**Supplied material:**

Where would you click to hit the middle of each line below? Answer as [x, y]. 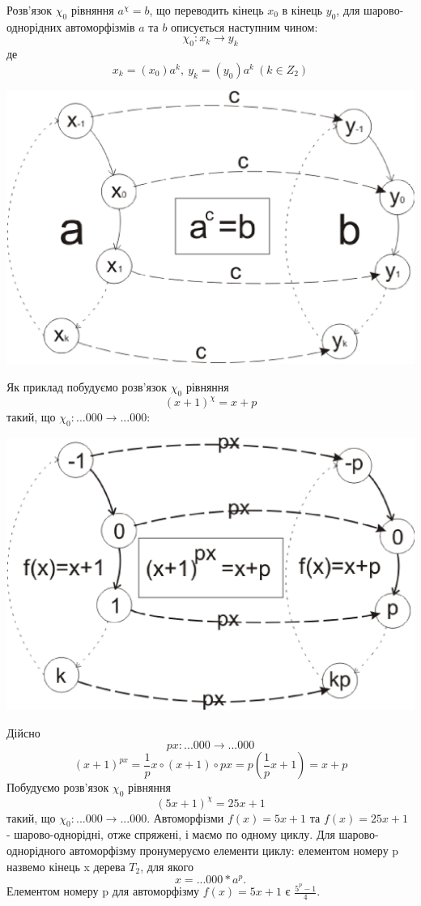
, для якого [167, 866]
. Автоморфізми [185, 817]
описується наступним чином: [245, 26]
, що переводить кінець [206, 10]
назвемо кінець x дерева [66, 866]
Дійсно [23, 732]
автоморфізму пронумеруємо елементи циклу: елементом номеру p [234, 850]
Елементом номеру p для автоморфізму [103, 891]
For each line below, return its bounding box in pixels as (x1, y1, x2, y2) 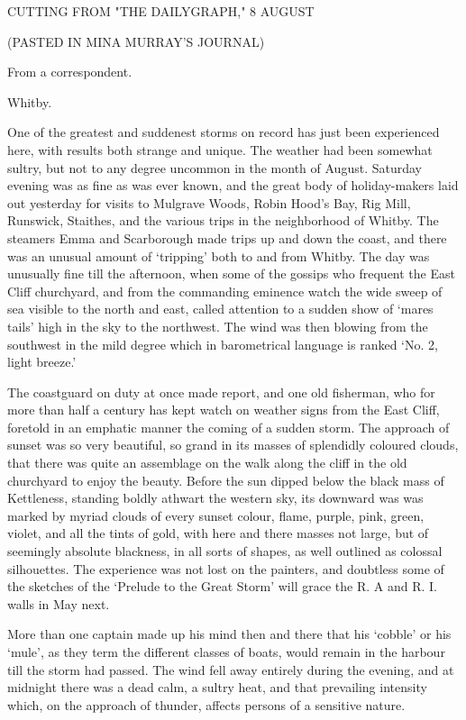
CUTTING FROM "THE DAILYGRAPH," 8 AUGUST (7, 2, 315, 20)
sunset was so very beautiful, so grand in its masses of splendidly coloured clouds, (7, 435, 459, 454)
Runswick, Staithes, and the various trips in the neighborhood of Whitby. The (7, 211, 439, 230)
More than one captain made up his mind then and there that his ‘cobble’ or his (7, 624, 452, 643)
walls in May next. (7, 594, 110, 613)
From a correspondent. (7, 62, 132, 81)
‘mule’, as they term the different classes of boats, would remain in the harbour (7, 643, 445, 661)
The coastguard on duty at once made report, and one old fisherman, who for (7, 382, 435, 401)
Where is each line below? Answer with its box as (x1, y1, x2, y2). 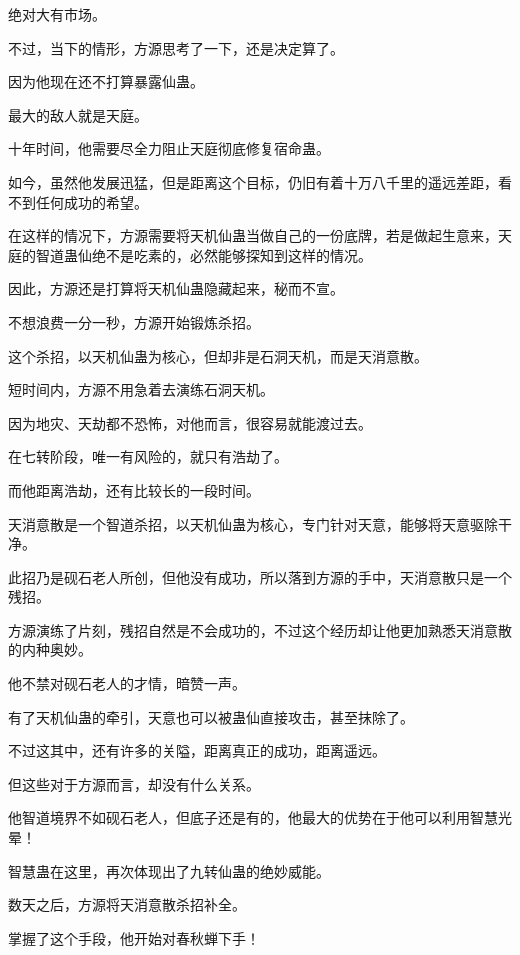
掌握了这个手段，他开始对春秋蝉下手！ (8, 927, 260, 948)
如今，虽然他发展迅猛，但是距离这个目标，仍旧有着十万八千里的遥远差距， (8, 171, 498, 192)
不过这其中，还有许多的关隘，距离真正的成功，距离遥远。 (8, 740, 386, 761)
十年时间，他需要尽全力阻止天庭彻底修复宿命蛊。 (8, 138, 330, 159)
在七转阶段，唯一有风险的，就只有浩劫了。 (8, 446, 288, 467)
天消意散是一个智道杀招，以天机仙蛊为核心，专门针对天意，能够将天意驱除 (8, 513, 498, 534)
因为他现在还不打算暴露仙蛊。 (8, 71, 204, 92)
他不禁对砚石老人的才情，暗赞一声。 (8, 673, 246, 694)
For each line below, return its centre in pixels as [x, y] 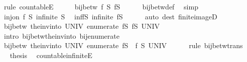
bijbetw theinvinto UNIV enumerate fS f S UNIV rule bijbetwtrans [123, 45]
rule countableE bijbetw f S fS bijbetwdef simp [101, 6]
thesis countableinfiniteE [51, 55]
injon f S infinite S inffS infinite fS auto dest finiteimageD [110, 16]
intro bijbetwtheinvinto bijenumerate [61, 35]
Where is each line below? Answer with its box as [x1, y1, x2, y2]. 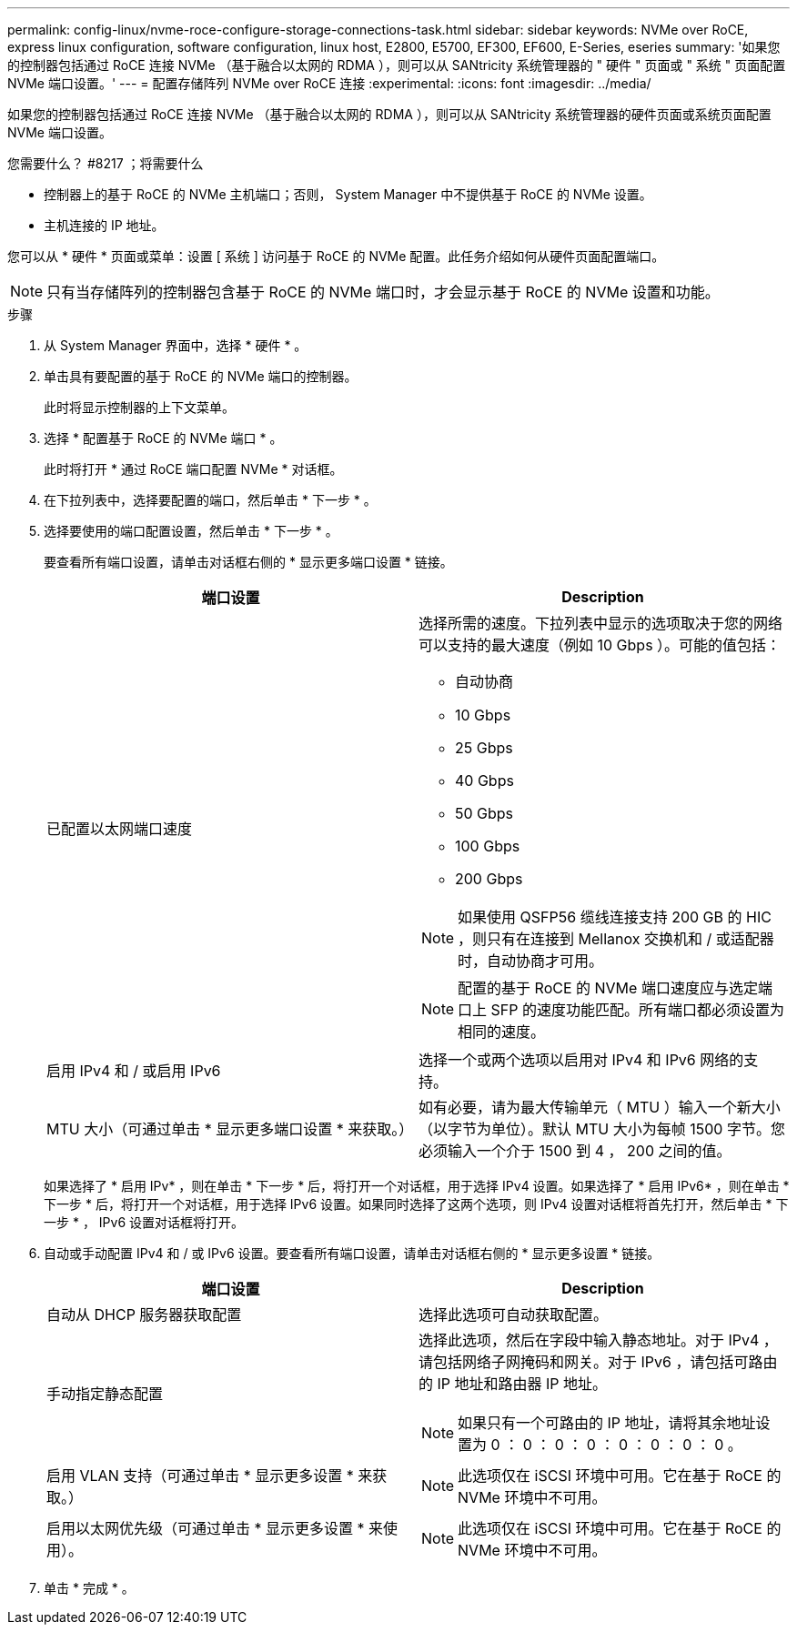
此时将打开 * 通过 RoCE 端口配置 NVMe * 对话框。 [44, 461, 343, 477]
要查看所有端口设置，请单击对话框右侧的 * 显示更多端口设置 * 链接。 [44, 554, 453, 569]
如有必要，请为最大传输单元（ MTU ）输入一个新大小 [419, 1098, 781, 1116]
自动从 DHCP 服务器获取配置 [46, 1305, 242, 1324]
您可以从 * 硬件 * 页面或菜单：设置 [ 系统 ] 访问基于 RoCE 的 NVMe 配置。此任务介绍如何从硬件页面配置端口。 [7, 248, 665, 264]
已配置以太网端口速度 [46, 820, 193, 838]
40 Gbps [455, 771, 514, 790]
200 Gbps [455, 870, 523, 888]
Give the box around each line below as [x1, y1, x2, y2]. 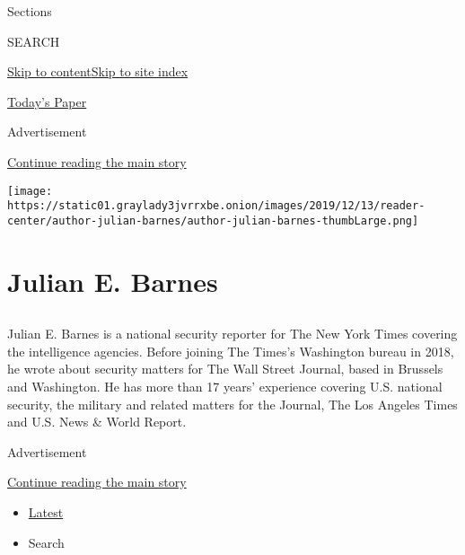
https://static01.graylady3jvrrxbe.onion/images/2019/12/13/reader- [7, 199, 426, 213]
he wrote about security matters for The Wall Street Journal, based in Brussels [7, 359, 443, 378]
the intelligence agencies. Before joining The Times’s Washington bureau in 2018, [7, 341, 454, 360]
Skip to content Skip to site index [7, 62, 189, 81]
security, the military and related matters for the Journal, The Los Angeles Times [7, 394, 458, 413]
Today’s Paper [7, 92, 87, 110]
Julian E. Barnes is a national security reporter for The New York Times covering [7, 324, 458, 343]
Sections [7, 2, 52, 20]
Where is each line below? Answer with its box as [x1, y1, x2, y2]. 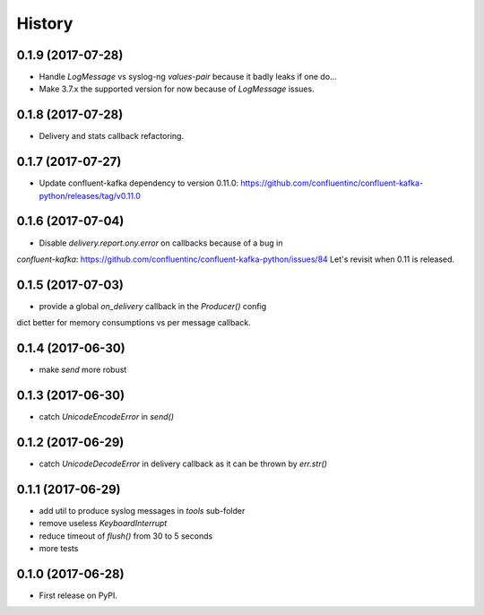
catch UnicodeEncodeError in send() [39, 411, 175, 422]
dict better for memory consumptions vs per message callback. [16, 317, 251, 328]
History [16, 13, 73, 33]
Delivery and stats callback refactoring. [39, 131, 184, 142]
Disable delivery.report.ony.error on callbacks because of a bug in [39, 238, 283, 248]
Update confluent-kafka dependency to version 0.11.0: [39, 178, 239, 188]
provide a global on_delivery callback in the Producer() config [39, 300, 267, 311]
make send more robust [39, 364, 127, 376]
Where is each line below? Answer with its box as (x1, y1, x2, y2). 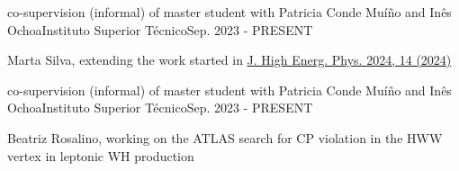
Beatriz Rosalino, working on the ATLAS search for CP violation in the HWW (7, 128, 443, 147)
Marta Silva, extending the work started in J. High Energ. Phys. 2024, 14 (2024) (7, 50, 452, 69)
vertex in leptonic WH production (7, 146, 194, 165)
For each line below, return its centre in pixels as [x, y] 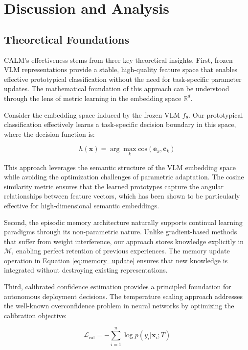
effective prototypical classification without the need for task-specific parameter [123, 79]
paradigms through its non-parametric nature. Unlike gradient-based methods [121, 232]
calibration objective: [35, 315]
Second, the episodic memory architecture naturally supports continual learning [123, 222]
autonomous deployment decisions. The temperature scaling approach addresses [123, 296]
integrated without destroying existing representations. [86, 270]
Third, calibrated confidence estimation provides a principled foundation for [118, 287]
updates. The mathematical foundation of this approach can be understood [117, 88]
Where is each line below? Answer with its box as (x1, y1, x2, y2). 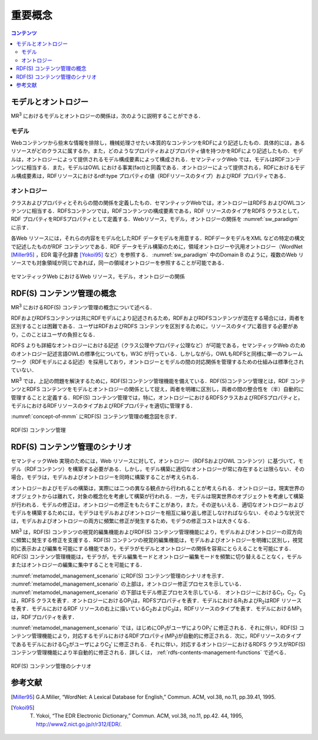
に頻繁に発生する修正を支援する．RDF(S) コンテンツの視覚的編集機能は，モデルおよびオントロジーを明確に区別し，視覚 (11, 537, 303, 544)
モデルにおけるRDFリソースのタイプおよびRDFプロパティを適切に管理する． (11, 402, 196, 409)
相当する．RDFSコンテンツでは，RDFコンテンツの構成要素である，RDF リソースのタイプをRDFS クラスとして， (31, 207, 303, 214)
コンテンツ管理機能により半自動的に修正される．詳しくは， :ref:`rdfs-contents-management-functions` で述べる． (11, 649, 290, 656)
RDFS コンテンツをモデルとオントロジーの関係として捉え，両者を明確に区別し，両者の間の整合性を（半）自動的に (26, 386, 304, 393)
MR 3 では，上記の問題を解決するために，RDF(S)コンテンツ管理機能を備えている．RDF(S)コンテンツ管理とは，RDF (11, 376, 289, 384)
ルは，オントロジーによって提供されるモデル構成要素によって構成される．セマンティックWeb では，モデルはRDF (11, 156, 286, 163)
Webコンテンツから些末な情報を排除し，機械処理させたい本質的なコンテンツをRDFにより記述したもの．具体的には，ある (11, 139, 306, 146)
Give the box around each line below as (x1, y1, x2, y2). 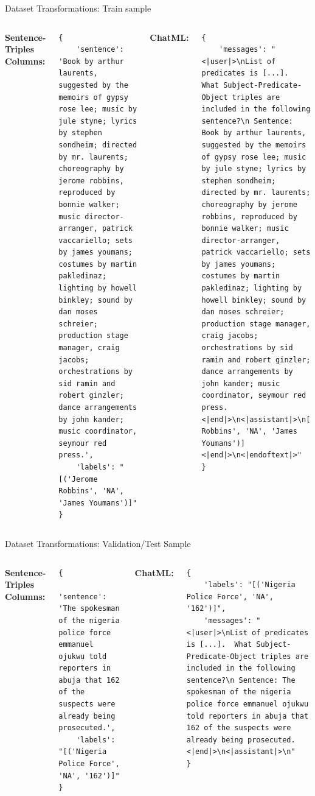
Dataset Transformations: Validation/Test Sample (5, 537, 191, 549)
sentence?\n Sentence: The (186, 675, 296, 685)
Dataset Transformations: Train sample (5, 2, 151, 14)
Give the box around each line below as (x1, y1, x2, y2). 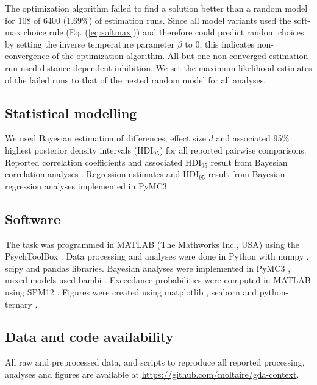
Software (5, 209, 61, 228)
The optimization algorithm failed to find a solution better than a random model (5, 2, 308, 14)
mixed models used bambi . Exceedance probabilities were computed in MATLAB (5, 274, 311, 286)
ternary (5, 297, 32, 310)
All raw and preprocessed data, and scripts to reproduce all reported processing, (5, 356, 305, 369)
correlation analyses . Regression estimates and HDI (5, 168, 199, 180)
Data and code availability (5, 327, 174, 346)
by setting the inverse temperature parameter (5, 37, 174, 50)
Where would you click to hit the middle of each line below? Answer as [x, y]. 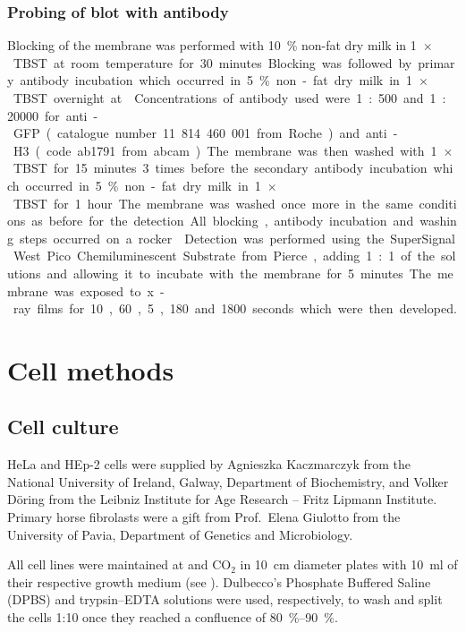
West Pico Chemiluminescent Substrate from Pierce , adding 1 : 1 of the [224, 256]
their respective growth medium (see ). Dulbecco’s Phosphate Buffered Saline [219, 581]
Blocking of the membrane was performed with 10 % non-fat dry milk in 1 [212, 45]
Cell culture [63, 427]
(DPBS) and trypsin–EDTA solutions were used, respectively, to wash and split [225, 599]
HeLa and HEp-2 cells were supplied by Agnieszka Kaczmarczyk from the [209, 464]
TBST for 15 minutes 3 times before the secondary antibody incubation [220, 168]
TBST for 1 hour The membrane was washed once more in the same [213, 203]
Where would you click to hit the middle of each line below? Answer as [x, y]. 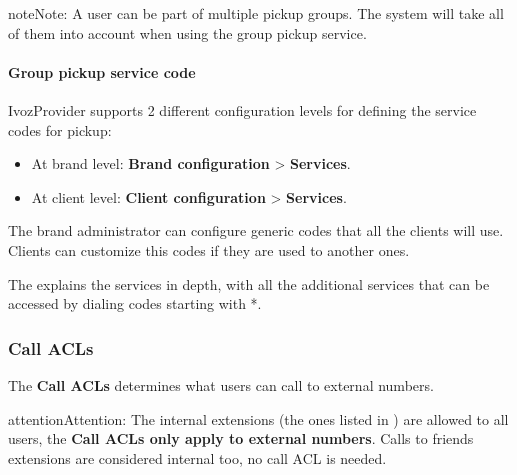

**What needs to be done:** Output the entries above exactly. Do not include the pictures.

**Answer to this problem:**
Where would you click to hit the middle of each line below? Answer as [x, y]. 
, для якого [167, 866]
. Автоморфізми [185, 817]
описується наступним чином: [245, 26]
, що переводить кінець [206, 10]
назвемо кінець x дерева [66, 866]
Дійсно [23, 732]
автоморфізму пронумеруємо елементи циклу: елементом номеру p [234, 850]
Елементом номеру p для автоморфізму [103, 891]
For each line below, return its bounding box in pixels as (x1, y1, x2, y2) 
CUTTING FROM "THE DAILYGRAPH," 8 AUGUST (7, 2, 315, 20)
sunset was so very beautiful, so grand in its masses of splendidly coloured clouds, (7, 435, 459, 454)
Runswick, Staithes, and the various trips in the neighborhood of Whitby. The (7, 211, 439, 230)
More than one captain made up his mind then and there that his ‘cobble’ or his (7, 624, 452, 643)
walls in May next. (7, 594, 110, 613)
From a correspondent. (7, 62, 132, 81)
‘mule’, as they term the different classes of boats, would remain in the harbour (7, 643, 445, 661)
The coastguard on duty at once made report, and one old fisherman, who for (7, 382, 435, 401)
Where is each line below? Answer with its box as (x1, y1, x2, y2). 
掌握了这个手段，他开始对春秋蝉下手！ (8, 927, 260, 948)
如今，虽然他发展迅猛，但是距离这个目标，仍旧有着十万八千里的遥远差距， (8, 171, 498, 192)
不过这其中，还有许多的关隘，距离真正的成功，距离遥远。 (8, 740, 386, 761)
十年时间，他需要尽全力阻止天庭彻底修复宿命蛊。 (8, 138, 330, 159)
在七转阶段，唯一有风险的，就只有浩劫了。 (8, 446, 288, 467)
天消意散是一个智道杀招，以天机仙蛊为核心，专门针对天意，能够将天意驱除 (8, 513, 498, 534)
因为他现在还不打算暴露仙蛊。 (8, 71, 204, 92)
他不禁对砚石老人的才情，暗赞一声。 (8, 673, 246, 694)
For each line below, return its centre in pixels as [x, y] 
bijbetw theinvinto UNIV enumerate fS f S UNIV rule bijbetwtrans [123, 45]
rule countableE bijbetw f S fS bijbetwdef simp [101, 6]
thesis countableinfiniteE [51, 55]
injon f S infinite S inffS infinite fS auto dest finiteimageD [110, 16]
intro bijbetwtheinvinto bijenumerate [61, 35]
Where is each line below? Answer with its box as [x1, y1, x2, y2]. 
此时将打开 * 通过 RoCE 端口配置 NVMe * 对话框。 [44, 461, 343, 477]
要查看所有端口设置，请单击对话框右侧的 * 显示更多端口设置 * 链接。 [44, 554, 453, 569]
如有必要，请为最大传输单元（ MTU ）输入一个新大小 [419, 1098, 781, 1116]
自动从 DHCP 服务器获取配置 [46, 1305, 242, 1324]
您可以从 * 硬件 * 页面或菜单：设置 [ 系统 ] 访问基于 RoCE 的 NVMe 配置。此任务介绍如何从硬件页面配置端口。 [7, 248, 665, 264]
已配置以太网端口速度 [46, 820, 193, 838]
40 Gbps [455, 771, 514, 790]
200 Gbps [455, 870, 523, 888]
Give the box around each line below as [x1, y1, x2, y2]. 
https://static01.graylady3jvrrxbe.onion/images/2019/12/13/reader- [7, 199, 426, 213]
he wrote about security matters for The Wall Street Journal, based in Brussels [7, 359, 443, 378]
the intelligence agencies. Before joining The Times’s Washington bureau in 2018, [7, 341, 454, 360]
Skip to content Skip to site index [7, 62, 189, 81]
security, the military and related matters for the Journal, The Los Angeles Times [7, 394, 458, 413]
Today’s Paper [7, 92, 87, 110]
Julian E. Barnes is a national security reporter for The New York Times covering [7, 324, 458, 343]
Sections [7, 2, 52, 20]
Where is each line below? Answer with its box as [x1, y1, x2, y2]. 
catch UnicodeEncodeError in send() [39, 411, 175, 422]
dict better for memory consumptions vs per message callback. [16, 317, 251, 328]
History [16, 13, 73, 33]
Delivery and stats callback refactoring. [39, 131, 184, 142]
Disable delivery.report.ony.error on callbacks because of a bug in [39, 238, 283, 248]
Update confluent-kafka dependency to version 0.11.0: [39, 178, 239, 188]
provide a global on_delivery callback in the Producer() config [39, 300, 267, 311]
make send more robust [39, 364, 127, 376]
Where is each line below? Answer with its box as (x1, y1, x2, y2). 
Beatriz Rosalino, working on the ATLAS search for CP violation in the HWW (7, 128, 443, 147)
Marta Silva, extending the work started in J. High Energ. Phys. 2024, 14 (2024) (7, 50, 452, 69)
vertex in leptonic WH production (7, 146, 194, 165)
For each line below, return its centre in pixels as [x, y] 
effective prototypical classification without the need for task-specific parameter [123, 79]
paradigms through its non-parametric nature. Unlike gradient-based methods [121, 232]
calibration objective: [35, 315]
Second, the episodic memory architecture naturally supports continual learning [123, 222]
autonomous deployment decisions. The temperature scaling approach addresses [123, 296]
integrated without destroying existing representations. [86, 270]
Third, calibrated confidence estimation provides a principled foundation for [118, 287]
updates. The mathematical foundation of this approach can be understood [117, 88]
Where is each line below? Answer with its box as (x1, y1, x2, y2). 
に頻繁に発生する修正を支援する．RDF(S) コンテンツの視覚的編集機能は，モデルおよびオントロジーを明確に区別し，視覚 (11, 537, 303, 544)
モデルにおけるRDFリソースのタイプおよびRDFプロパティを適切に管理する． (11, 402, 196, 409)
相当する．RDFSコンテンツでは，RDFコンテンツの構成要素である，RDF リソースのタイプをRDFS クラスとして， (31, 207, 303, 214)
コンテンツ管理機能により半自動的に修正される．詳しくは， :ref:`rdfs-contents-management-functions` で述べる． (11, 649, 290, 656)
RDFS コンテンツをモデルとオントロジーの関係として捉え，両者を明確に区別し，両者の間の整合性を（半）自動的に (26, 386, 304, 393)
MR 3 では，上記の問題を解決するために，RDF(S)コンテンツ管理機能を備えている．RDF(S)コンテンツ管理とは，RDF (11, 376, 289, 384)
ルは，オントロジーによって提供されるモデル構成要素によって構成される．セマンティックWeb では，モデルはRDF (11, 156, 286, 163)
Webコンテンツから些末な情報を排除し，機械処理させたい本質的なコンテンツをRDFにより記述したもの．具体的には，ある (11, 139, 306, 146)
Give the box around each line below as (x1, y1, x2, y2). 
Dataset Transformations: Validation/Test Sample (5, 537, 191, 549)
sentence?\n Sentence: The (186, 675, 296, 685)
Dataset Transformations: Train sample (5, 2, 151, 14)
Give the box around each line below as (x1, y1, x2, y2). 
Software (5, 209, 61, 228)
The optimization algorithm failed to find a solution better than a random model (5, 2, 308, 14)
mixed models used bambi . Exceedance probabilities were computed in MATLAB (5, 274, 311, 286)
ternary (5, 297, 32, 310)
All raw and preprocessed data, and scripts to reproduce all reported processing, (5, 356, 305, 369)
correlation analyses . Regression estimates and HDI (5, 168, 199, 180)
Data and code availability (5, 327, 174, 346)
by setting the inverse temperature parameter (5, 37, 174, 50)
Where would you click to hit the middle of each line below? Answer as [x, y]. 
West Pico Chemiluminescent Substrate from Pierce , adding 1 : 1 of the [224, 256]
their respective growth medium (see ). Dulbecco’s Phosphate Buffered Saline [219, 581]
Blocking of the membrane was performed with 10 % non-fat dry milk in 1 [212, 45]
Cell culture [63, 427]
(DPBS) and trypsin–EDTA solutions were used, respectively, to wash and split [225, 599]
HeLa and HEp-2 cells were supplied by Agnieszka Kaczmarczyk from the [209, 464]
TBST for 15 minutes 3 times before the secondary antibody incubation [220, 168]
TBST for 1 hour The membrane was washed once more in the same [213, 203]
Where would you click to hit the middle of each line below? Answer as [x, y]. 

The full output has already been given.